— TASK —
Please find every line of the listing below where "speaker" occurs and copy it.

— MATERIAL FOR THIS EXERCISE —
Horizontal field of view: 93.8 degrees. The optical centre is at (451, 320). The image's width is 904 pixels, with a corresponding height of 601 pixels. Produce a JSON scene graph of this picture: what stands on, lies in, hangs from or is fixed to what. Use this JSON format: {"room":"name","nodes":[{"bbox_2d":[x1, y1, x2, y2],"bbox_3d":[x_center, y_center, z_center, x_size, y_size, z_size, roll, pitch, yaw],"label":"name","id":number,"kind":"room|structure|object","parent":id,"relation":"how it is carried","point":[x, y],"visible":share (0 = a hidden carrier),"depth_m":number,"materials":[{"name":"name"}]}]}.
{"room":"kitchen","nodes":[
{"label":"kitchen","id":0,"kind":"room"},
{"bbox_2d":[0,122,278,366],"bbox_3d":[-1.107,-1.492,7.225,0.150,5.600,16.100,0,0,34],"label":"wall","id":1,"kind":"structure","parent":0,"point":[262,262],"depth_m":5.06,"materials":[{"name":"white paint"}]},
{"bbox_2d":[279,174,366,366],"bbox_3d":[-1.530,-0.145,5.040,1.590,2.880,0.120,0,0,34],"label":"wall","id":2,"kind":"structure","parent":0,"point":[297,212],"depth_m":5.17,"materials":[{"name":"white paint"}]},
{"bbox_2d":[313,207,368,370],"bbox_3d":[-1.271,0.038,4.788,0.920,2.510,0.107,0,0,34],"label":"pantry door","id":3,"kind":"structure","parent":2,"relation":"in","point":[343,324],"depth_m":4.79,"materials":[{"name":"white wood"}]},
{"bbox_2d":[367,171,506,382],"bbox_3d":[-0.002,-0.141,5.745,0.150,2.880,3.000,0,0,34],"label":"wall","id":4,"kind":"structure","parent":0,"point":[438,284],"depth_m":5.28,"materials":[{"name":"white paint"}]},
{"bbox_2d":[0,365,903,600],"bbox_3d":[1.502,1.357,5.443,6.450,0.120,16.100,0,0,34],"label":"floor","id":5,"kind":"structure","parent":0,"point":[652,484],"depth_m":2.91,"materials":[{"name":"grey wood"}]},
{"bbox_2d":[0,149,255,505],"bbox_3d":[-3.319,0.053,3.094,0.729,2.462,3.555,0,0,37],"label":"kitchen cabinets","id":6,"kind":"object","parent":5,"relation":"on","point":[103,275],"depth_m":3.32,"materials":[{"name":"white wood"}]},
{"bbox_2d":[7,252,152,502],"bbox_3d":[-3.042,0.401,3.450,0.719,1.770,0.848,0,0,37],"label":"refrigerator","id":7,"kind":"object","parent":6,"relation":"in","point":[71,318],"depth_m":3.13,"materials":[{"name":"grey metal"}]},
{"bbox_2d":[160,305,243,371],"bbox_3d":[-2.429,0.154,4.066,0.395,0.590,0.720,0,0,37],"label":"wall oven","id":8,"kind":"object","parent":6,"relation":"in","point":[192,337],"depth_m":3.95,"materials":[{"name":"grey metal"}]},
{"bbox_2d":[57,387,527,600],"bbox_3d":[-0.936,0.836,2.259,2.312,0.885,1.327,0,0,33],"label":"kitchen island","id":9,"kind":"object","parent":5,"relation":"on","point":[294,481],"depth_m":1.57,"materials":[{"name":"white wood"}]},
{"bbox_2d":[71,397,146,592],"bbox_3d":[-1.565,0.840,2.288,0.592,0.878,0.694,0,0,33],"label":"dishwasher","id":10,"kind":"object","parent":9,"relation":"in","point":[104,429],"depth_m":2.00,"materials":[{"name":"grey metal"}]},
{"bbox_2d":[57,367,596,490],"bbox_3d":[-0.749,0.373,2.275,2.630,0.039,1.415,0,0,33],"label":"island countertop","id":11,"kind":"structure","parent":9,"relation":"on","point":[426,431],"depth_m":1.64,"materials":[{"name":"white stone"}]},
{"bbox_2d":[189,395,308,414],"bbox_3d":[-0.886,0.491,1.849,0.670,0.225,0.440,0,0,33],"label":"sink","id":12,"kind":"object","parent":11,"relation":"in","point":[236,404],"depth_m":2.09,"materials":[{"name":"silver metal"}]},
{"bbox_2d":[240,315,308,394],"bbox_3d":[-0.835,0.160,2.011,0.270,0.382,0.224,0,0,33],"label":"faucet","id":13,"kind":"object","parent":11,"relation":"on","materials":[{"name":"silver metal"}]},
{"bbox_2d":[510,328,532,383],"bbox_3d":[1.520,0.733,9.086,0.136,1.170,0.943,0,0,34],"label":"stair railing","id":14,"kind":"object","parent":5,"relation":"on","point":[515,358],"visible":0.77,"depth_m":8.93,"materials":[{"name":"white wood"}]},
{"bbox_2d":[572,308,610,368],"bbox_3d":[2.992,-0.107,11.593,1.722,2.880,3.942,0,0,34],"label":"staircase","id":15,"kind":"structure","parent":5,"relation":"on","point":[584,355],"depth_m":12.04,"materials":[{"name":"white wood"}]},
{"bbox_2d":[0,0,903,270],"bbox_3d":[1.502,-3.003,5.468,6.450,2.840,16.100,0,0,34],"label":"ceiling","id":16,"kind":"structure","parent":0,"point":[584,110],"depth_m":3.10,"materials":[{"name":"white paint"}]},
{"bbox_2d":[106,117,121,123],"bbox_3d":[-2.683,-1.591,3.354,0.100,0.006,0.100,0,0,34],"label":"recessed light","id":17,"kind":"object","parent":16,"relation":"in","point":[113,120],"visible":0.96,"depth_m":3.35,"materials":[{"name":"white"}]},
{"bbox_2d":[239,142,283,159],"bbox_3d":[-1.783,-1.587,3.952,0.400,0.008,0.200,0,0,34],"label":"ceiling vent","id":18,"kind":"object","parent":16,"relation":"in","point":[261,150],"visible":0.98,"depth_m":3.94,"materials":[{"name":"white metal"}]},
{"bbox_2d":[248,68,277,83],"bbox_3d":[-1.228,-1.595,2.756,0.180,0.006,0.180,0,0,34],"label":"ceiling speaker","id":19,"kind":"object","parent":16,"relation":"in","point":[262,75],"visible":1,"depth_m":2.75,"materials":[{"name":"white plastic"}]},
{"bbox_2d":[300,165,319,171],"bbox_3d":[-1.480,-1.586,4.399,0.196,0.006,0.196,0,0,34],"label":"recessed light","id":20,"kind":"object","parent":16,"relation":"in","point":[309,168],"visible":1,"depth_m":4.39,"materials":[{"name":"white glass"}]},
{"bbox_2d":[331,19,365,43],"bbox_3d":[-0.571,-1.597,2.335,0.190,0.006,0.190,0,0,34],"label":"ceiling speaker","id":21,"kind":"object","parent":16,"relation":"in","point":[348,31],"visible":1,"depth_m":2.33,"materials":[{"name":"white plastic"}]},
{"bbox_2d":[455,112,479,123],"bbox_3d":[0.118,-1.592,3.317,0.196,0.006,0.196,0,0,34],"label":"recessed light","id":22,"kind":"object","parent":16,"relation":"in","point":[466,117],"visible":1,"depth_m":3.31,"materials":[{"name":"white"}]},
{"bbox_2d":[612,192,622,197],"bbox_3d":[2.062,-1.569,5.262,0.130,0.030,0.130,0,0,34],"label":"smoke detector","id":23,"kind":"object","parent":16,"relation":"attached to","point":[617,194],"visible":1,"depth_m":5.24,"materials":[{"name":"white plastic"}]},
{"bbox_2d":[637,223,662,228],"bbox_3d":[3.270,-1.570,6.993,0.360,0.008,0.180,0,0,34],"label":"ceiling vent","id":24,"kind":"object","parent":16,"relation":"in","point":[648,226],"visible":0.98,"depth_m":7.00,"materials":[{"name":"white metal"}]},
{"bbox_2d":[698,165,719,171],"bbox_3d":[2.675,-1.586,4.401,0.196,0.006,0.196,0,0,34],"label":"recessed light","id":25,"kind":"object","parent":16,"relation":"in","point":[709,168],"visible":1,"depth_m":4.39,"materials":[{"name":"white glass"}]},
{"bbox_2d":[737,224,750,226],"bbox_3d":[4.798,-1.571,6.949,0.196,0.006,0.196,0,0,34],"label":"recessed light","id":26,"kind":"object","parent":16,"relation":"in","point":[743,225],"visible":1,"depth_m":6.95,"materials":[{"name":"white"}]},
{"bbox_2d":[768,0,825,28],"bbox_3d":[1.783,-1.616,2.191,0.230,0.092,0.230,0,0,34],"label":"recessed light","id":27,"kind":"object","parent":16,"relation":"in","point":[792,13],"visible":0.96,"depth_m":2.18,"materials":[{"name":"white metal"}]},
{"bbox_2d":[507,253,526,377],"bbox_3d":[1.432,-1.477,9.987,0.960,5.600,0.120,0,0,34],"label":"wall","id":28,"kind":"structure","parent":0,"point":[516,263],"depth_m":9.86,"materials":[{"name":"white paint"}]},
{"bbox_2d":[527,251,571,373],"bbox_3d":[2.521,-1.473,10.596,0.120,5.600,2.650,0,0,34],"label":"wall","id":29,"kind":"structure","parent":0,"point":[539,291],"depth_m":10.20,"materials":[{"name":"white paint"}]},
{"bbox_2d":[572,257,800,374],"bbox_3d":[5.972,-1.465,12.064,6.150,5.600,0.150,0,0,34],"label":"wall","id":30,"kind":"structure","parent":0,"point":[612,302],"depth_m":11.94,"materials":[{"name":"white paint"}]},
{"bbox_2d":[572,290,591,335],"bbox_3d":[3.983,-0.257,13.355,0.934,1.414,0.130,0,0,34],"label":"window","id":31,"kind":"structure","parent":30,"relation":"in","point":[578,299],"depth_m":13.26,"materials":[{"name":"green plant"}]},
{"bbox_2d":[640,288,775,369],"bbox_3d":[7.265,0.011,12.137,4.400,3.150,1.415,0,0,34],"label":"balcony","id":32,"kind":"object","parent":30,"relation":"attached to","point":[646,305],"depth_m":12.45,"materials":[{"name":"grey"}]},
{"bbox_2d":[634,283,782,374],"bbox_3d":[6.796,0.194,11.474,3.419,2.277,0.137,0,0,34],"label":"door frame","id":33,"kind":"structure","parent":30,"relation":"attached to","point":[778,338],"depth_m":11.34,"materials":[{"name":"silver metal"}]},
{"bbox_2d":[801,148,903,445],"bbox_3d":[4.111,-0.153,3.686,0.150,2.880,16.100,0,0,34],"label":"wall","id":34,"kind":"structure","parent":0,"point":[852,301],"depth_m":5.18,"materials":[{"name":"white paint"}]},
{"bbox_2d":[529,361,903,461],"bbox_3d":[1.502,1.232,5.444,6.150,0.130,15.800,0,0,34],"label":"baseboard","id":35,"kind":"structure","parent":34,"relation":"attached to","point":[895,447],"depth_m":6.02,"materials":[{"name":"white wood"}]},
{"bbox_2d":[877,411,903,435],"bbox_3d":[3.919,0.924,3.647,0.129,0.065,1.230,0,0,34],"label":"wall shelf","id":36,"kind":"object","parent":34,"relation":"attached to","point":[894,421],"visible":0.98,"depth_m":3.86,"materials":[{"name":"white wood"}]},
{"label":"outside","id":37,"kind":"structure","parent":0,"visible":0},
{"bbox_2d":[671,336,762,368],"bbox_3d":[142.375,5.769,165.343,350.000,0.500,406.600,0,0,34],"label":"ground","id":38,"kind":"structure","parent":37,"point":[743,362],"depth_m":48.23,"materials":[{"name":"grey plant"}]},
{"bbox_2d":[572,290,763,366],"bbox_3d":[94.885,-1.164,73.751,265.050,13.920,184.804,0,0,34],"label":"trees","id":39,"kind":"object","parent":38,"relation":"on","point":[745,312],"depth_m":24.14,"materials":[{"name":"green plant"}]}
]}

— TASK RESPONSE —
{"bbox_2d":[248,68,277,83],"bbox_3d":[-1.228,-1.595,2.756,0.180,0.006,0.180,0,0,34],"label":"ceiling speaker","id":19,"kind":"object","parent":16,"relation":"in","point":[262,75],"visible":1,"depth_m":2.75,"materials":[{"name":"white plastic"}]},
{"bbox_2d":[331,19,365,43],"bbox_3d":[-0.571,-1.597,2.335,0.190,0.006,0.190,0,0,34],"label":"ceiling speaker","id":21,"kind":"object","parent":16,"relation":"in","point":[348,31],"visible":1,"depth_m":2.33,"materials":[{"name":"white plastic"}]},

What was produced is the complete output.